Reactive oxygen species (ROS) assay

ROS intensity in the control and UVR-treated retinal cells was measured by the carboxy-H2DCF-DA dye (Invitrogen, Shanghai, China) assay [45]. Following the treatment, cells were incubated with 1 μM of carboxy-H2-DCFDA for 120 min under the dark, which were then washed with warm PBS and immediately tested by a spectrofluorometer at excitation and emission wavelengths of 485 and 535 nm, respectively. The results were expressed as increase in fluorescence with respect to control cells.

Lipid peroxidation assay

Thiobarbituric acid reactive substances (TBAR) level was examined to reflect the production of toxic aldehyde resulting from oxidative fatty acyl degradation, the malondialdehyde (MDA). The detailed protocol was described previously [45, 46].

γ-H2AX assay of DNA damages. ARPE-19 cells were fixed in ice-cold ethanol, which were then incubated with a mouse monoclonal anti-γ-H2AX antibody (Santa Cruz Biotech). Afterwards, the FITC-conjugated anti-mouse secondary antibody (Santa Cruz) was then added.

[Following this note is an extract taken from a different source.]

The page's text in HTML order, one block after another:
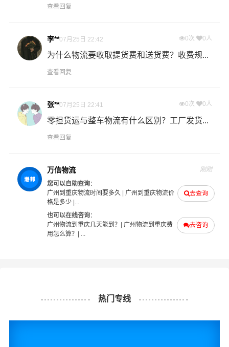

Cells were then subjected to FACS assay to determine the γ-H2AX percentage, reflecting DNA damage intensity [47].

Statistics

The results were presented as the mean ± standard deviation (SD). One-way ANOVA was employed to examine the significant differences between groups using SPSS 17.0 (SPSS, Chicago, CA). Values of p < 0.05 were considered statistically significant.

CONCLUSIONS

Together, we conclude that targeting Nrf2 by MIND4-17 efficiently protects RPEs and RGCs from UVR.